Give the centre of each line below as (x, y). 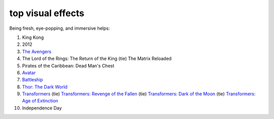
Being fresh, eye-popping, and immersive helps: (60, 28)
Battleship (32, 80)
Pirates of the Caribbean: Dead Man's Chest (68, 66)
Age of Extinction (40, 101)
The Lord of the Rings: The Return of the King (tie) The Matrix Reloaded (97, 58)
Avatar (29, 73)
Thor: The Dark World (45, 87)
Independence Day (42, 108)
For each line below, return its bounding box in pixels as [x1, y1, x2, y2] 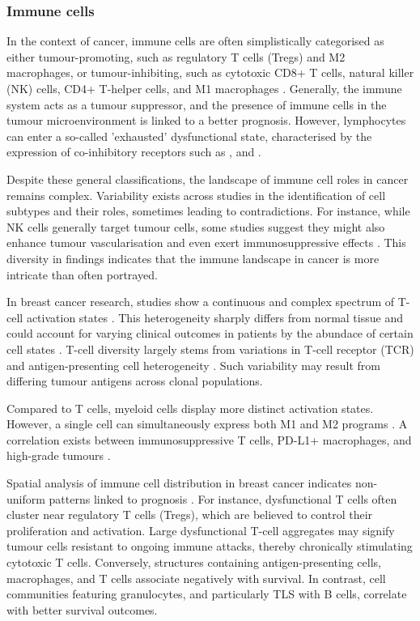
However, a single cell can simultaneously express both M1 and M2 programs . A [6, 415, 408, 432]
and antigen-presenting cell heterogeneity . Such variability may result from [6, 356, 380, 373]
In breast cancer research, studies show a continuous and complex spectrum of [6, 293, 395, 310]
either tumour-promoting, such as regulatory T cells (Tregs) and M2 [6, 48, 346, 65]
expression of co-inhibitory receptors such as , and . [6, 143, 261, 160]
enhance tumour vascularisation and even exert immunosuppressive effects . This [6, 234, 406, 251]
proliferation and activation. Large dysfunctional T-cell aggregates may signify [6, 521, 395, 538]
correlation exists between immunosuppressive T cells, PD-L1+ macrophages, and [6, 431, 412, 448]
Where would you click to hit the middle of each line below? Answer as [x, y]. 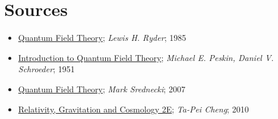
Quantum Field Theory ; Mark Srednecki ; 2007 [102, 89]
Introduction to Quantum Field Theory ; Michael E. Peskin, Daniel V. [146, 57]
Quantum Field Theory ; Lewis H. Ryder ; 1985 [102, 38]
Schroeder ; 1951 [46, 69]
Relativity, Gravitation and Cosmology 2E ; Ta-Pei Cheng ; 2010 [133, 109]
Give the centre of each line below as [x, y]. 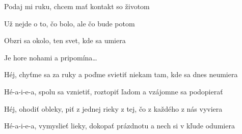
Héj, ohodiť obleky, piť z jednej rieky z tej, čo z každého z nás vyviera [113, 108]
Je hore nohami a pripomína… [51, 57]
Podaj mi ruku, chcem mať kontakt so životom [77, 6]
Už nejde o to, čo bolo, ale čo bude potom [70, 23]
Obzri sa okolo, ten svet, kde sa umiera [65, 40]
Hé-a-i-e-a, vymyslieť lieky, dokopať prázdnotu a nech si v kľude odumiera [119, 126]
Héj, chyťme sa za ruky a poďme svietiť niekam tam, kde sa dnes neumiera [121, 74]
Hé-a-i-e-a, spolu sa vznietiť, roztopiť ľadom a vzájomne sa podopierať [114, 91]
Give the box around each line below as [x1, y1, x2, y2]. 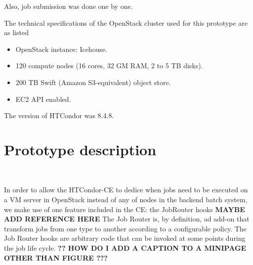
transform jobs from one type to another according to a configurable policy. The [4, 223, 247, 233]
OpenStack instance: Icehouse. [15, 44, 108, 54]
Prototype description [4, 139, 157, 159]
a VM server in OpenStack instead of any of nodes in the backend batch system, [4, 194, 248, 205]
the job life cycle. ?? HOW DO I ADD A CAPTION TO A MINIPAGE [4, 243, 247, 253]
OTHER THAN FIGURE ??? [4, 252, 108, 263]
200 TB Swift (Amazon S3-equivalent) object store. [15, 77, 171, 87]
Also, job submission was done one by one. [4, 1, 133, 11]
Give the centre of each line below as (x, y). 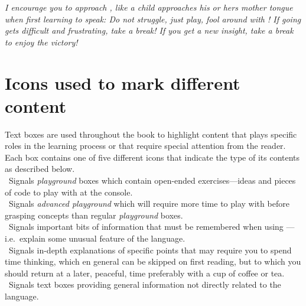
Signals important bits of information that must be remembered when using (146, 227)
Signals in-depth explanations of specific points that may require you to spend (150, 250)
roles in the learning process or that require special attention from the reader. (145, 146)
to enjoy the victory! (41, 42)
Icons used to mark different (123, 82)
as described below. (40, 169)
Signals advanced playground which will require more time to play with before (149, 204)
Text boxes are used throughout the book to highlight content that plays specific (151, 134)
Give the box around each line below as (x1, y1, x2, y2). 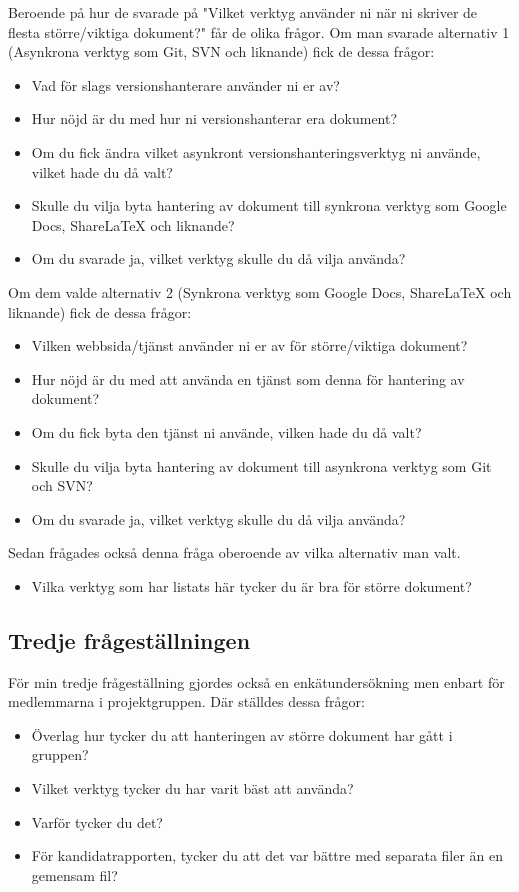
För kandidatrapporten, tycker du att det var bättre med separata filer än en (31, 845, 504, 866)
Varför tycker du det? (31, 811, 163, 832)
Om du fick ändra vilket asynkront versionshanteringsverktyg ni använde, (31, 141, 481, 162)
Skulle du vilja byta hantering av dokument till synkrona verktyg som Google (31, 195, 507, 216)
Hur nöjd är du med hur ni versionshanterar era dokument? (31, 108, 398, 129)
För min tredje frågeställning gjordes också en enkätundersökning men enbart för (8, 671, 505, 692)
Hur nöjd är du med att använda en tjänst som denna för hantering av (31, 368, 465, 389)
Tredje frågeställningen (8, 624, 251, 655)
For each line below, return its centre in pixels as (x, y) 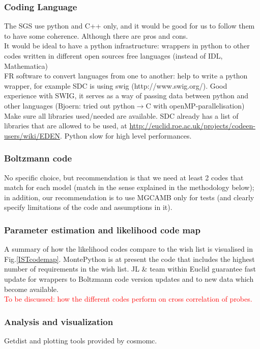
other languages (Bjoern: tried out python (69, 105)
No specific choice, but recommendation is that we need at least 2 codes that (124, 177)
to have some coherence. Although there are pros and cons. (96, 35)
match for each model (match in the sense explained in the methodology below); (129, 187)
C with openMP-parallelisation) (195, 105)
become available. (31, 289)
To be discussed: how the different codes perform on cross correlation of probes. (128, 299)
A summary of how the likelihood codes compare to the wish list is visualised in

——

Set down the entries shown above once more, exactly as they read, but without pictures.

TASK RESPONSE
Give the centre of each line below as (x, y). 
Being fresh, eye-popping, and immersive helps: (60, 28)
Battleship (32, 80)
Pirates of the Caribbean: Dead Man's Chest (68, 66)
Age of Extinction (40, 101)
The Lord of the Rings: The Return of the King (tie) The Matrix Reloaded (97, 58)
Avatar (29, 73)
Thor: The Dark World (45, 87)
Independence Day (42, 108)
For each line below, return its bounding box in pixels as [x1, y1, x2, y2] 
However, a single cell can simultaneously express both M1 and M2 programs . A [6, 415, 408, 432]
and antigen-presenting cell heterogeneity . Such variability may result from [6, 356, 380, 373]
In breast cancer research, studies show a continuous and complex spectrum of [6, 293, 395, 310]
either tumour-promoting, such as regulatory T cells (Tregs) and M2 [6, 48, 346, 65]
expression of co-inhibitory receptors such as , and . [6, 143, 261, 160]
enhance tumour vascularisation and even exert immunosuppressive effects . This [6, 234, 406, 251]
proliferation and activation. Large dysfunctional T-cell aggregates may signify [6, 521, 395, 538]
correlation exists between immunosuppressive T cells, PD-L1+ macrophages, and [6, 431, 412, 448]
Where would you click to hit the middle of each line below? Answer as [x, y]. 
Quantum Field Theory ; Mark Srednecki ; 2007 [102, 89]
Introduction to Quantum Field Theory ; Michael E. Peskin, Daniel V. [146, 57]
Quantum Field Theory ; Lewis H. Ryder ; 1985 [102, 38]
Schroeder ; 1951 [46, 69]
Relativity, Gravitation and Cosmology 2E ; Ta-Pei Cheng ; 2010 [133, 109]
Give the centre of each line below as [x, y]. 
Héj, ohodiť obleky, piť z jednej rieky z tej, čo z každého z nás vyviera [113, 108]
Je hore nohami a pripomína… [51, 57]
Podaj mi ruku, chcem mať kontakt so životom [77, 6]
Už nejde o to, čo bolo, ale čo bude potom [70, 23]
Obzri sa okolo, ten svet, kde sa umiera [65, 40]
Hé-a-i-e-a, vymyslieť lieky, dokopať prázdnotu a nech si v kľude odumiera [119, 126]
Héj, chyťme sa za ruky a poďme svietiť niekam tam, kde sa dnes neumiera [121, 74]
Hé-a-i-e-a, spolu sa vznietiť, roztopiť ľadom a vzájomne sa podopierať [114, 91]
Give the box around each line below as [x1, y1, x2, y2]. 
transform jobs from one type to another according to a configurable policy. The [4, 223, 247, 233]
OpenStack instance: Icehouse. [15, 44, 108, 54]
Prototype description [4, 139, 157, 159]
a VM server in OpenStack instead of any of nodes in the backend batch system, [4, 194, 248, 205]
the job life cycle. ?? HOW DO I ADD A CAPTION TO A MINIPAGE [4, 243, 247, 253]
OTHER THAN FIGURE ??? [4, 252, 108, 263]
200 TB Swift (Amazon S3-equivalent) object store. [15, 77, 171, 87]
Also, job submission was done one by one. [4, 1, 133, 11]
Give the centre of each line below as (x, y). 
Signals important bits of information that must be remembered when using (146, 227)
Signals in-depth explanations of specific points that may require you to spend (150, 250)
roles in the learning process or that require special attention from the reader. (145, 146)
to enjoy the victory! (41, 42)
Icons used to mark different (123, 82)
as described below. (40, 169)
Signals advanced playground which will require more time to play with before (149, 204)
Text boxes are used throughout the book to highlight content that plays specific (151, 134)
Give the box around each line below as (x1, y1, x2, y2). 
För kandidatrapporten, tycker du att det var bättre med separata filer än en (31, 845, 504, 866)
Varför tycker du det? (31, 811, 163, 832)
Om du fick ändra vilket asynkront versionshanteringsverktyg ni använde, (31, 141, 481, 162)
Skulle du vilja byta hantering av dokument till synkrona verktyg som Google (31, 195, 507, 216)
Hur nöjd är du med hur ni versionshanterar era dokument? (31, 108, 398, 129)
För min tredje frågeställning gjordes också en enkätundersökning men enbart för (8, 671, 505, 692)
Hur nöjd är du med att använda en tjänst som denna för hantering av (31, 368, 465, 389)
Tredje frågeställningen (8, 624, 251, 655)
For each line below, return its centre in pixels as (x, y) 
other languages (Bjoern: tried out python (69, 105)
No specific choice, but recommendation is that we need at least 2 codes that (124, 177)
to have some coherence. Although there are pros and cons. (96, 35)
match for each model (match in the sense explained in the methodology below); (129, 187)
C with openMP-parallelisation) (195, 105)
become available. (31, 289)
To be discussed: how the different codes perform on cross correlation of probes. (128, 299)
A summary of how the likelihood codes compare to the wish list is visualised in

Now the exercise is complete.